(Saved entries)
════

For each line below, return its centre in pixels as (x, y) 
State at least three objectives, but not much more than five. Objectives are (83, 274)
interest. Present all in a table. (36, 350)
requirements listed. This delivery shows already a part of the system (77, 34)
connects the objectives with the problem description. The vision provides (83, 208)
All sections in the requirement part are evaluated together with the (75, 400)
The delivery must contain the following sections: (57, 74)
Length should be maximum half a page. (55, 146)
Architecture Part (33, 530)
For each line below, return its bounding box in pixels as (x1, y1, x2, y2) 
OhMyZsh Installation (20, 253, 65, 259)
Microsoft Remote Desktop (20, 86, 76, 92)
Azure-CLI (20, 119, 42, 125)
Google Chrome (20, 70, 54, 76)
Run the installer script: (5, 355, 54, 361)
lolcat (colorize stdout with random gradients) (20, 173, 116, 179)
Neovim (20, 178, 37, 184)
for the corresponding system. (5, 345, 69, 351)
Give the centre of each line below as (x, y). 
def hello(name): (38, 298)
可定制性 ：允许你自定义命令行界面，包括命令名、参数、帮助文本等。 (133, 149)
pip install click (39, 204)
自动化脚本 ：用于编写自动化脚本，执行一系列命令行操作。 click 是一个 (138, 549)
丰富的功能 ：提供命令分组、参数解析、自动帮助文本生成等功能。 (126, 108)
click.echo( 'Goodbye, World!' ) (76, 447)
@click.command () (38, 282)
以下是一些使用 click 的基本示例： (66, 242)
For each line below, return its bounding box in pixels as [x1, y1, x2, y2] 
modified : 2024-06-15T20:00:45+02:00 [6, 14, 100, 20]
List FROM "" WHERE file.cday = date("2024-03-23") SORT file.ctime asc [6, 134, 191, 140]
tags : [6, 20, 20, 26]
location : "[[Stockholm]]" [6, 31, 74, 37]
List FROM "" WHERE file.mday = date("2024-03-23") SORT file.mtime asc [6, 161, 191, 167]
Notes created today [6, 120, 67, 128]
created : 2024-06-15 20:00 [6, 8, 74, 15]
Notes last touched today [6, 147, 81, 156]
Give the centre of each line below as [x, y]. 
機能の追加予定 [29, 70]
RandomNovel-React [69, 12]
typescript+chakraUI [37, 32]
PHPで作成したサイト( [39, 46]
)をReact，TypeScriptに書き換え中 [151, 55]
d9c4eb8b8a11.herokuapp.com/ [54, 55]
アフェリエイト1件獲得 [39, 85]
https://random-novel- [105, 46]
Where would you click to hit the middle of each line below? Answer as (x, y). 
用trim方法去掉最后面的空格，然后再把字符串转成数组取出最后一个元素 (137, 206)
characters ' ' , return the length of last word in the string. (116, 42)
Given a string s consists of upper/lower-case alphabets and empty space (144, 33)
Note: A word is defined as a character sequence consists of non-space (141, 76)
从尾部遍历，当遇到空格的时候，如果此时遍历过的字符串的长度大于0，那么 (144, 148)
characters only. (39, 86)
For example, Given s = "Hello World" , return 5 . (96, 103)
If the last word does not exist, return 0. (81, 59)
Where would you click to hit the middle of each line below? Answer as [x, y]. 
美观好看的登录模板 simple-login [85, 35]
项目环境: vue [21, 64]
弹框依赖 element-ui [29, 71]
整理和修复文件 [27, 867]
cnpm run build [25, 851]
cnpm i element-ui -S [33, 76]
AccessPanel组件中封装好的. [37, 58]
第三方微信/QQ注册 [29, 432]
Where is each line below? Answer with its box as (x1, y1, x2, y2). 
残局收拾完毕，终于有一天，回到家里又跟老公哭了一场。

════

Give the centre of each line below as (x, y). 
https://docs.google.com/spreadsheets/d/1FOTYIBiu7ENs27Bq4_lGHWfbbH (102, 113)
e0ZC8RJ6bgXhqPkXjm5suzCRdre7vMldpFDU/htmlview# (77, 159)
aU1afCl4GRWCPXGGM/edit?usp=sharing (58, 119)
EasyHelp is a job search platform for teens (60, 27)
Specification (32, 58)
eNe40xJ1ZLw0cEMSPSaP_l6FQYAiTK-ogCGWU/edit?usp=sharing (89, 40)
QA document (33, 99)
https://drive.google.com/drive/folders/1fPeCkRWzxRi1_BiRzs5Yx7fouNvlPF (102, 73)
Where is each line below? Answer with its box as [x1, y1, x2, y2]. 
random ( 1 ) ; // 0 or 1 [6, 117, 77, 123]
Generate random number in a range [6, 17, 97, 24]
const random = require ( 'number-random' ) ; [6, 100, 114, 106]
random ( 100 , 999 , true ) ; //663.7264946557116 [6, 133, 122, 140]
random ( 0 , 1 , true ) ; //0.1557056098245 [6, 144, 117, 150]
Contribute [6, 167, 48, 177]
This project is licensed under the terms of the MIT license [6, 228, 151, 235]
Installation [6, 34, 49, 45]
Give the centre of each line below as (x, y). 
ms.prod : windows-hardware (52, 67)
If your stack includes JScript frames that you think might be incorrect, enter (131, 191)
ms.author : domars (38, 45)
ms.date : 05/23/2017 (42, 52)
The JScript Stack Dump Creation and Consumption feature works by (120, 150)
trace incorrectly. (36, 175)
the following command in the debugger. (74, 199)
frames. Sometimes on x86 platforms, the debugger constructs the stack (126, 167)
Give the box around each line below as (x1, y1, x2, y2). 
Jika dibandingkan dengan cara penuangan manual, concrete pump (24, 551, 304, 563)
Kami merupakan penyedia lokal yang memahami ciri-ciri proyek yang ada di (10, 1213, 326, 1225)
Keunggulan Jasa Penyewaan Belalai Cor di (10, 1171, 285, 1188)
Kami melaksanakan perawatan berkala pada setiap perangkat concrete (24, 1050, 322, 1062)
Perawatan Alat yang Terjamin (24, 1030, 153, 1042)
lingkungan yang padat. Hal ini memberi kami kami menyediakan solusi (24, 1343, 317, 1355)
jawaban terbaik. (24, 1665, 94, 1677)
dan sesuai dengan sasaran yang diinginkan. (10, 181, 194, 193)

════

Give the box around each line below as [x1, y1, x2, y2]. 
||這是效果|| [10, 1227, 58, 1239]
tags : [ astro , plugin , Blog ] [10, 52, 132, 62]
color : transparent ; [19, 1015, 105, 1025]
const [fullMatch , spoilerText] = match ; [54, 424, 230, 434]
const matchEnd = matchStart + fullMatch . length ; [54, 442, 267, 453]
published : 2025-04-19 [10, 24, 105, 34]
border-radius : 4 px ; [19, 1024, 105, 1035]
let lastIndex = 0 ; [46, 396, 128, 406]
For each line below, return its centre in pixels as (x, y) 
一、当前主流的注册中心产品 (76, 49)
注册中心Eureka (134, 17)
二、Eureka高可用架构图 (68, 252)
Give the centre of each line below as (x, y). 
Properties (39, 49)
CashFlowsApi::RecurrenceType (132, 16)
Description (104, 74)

════

Your task for the entries above: copy exactly the span starting with the line with "If your stack" and going on through the line with "below as (x1, y1, x2, y2).", both lines included, and nothing else.

▶ **Task response**
If your stack includes JScript frames that you think might be incorrect, enter (131, 191)
ms.author : domars (38, 45)
ms.date : 05/23/2017 (42, 52)
The JScript Stack Dump Creation and Consumption feature works by (120, 150)
trace incorrectly. (36, 175)
the following command in the debugger. (74, 199)
frames. Sometimes on x86 platforms, the debugger constructs the stack (126, 167)
Give the box around each line below as (x1, y1, x2, y2). 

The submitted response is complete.